По мнению классика литературной критики, без усилий Карамзина по формированию русского литературного языка был бы невозможен пушкинский расцвет отечественной литературы и культуры. Уже в первой своей работе «Литературные мечтания» (1834) Белинский характеризует пушкинский период как время плодотворного движения во всех сферах общественной жизни: «В это десятилетие мы перечувствовали, перемыс-лили и пережили всю умственную жизнь Европы, эхо которой отдалось к нам через Балтийское море. Мы обо всем пересудили, обо всем переспорили, все усвоили себе» [там же, с. 95]. В свете этого совершенная Карамзиным предварительная работа по преобразованию языка - «великий подвиг, вполне достойный того, чтоб наше время обессмертило его монументом» [там же, т. 4, с. 292]. Обвинения Карамзина «в растлении» преимущественно галлицизмами «девственности русского языка» Белинский не принимал, ибо полагал, что латино-славянская проза Ломоносова и Хераскова в гораздо меньшей степени имела право на статус образцов русского языка, чем проза «не только Карамзина, но и самых неловких его подражателей» [там же, с. 292]. Любопытно, что в памяти потомков Карамзин остался, прежде всего, как автор фундаментального труда «История государства Российского» (1816-1824) и знаменитой «Записки о древней и новой России в ее политическом и гражданском отношениях» (1811), в которых он зарекомендовал себя как консервативный мыслитель, выступающий против либеральных преобразований в России.

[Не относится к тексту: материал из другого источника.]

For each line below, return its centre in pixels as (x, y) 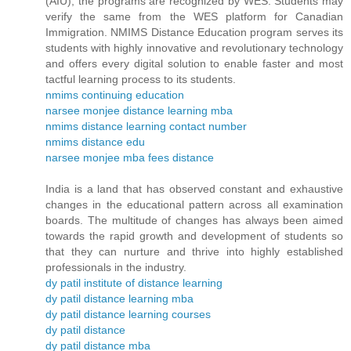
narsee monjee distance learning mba (139, 111)
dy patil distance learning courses (128, 315)
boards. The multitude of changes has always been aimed (194, 221)
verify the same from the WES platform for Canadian (194, 17)
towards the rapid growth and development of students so (194, 236)
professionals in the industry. (116, 268)
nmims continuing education (115, 95)
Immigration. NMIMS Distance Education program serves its (194, 33)
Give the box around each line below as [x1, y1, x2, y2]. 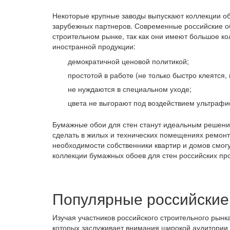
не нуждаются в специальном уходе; [68, 84, 191, 94]
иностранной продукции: [52, 41, 136, 52]
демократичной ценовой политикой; [68, 56, 189, 67]

Парадоксально, что тот, кто, по словам Белинского, первым «научился у французов мыслить и чувствовать, как следует образованному человеку» [там же, т. 6, с. 105], а заодно привил вкус к «галлицизму мыслей» русскому обществу, объявит самодержавие «палладиумом России» и призовет в делах государственных отдавать предпочтение «более мудрости охранительной, неже-

ли творческой». В социально-политическом отношении Карамзин, поучавший власть, что «гражданские учреждения должны быть соображаемы с характером народа: что хорошо в Англии, то будет дурно в иной земле» [4, с. 90], породит традицию, которая в дальнейшем найдет продолжение в творчестве славянофилов, М.Н. Каткова, К.Н. Леонтьева, И.А. Ильина и др.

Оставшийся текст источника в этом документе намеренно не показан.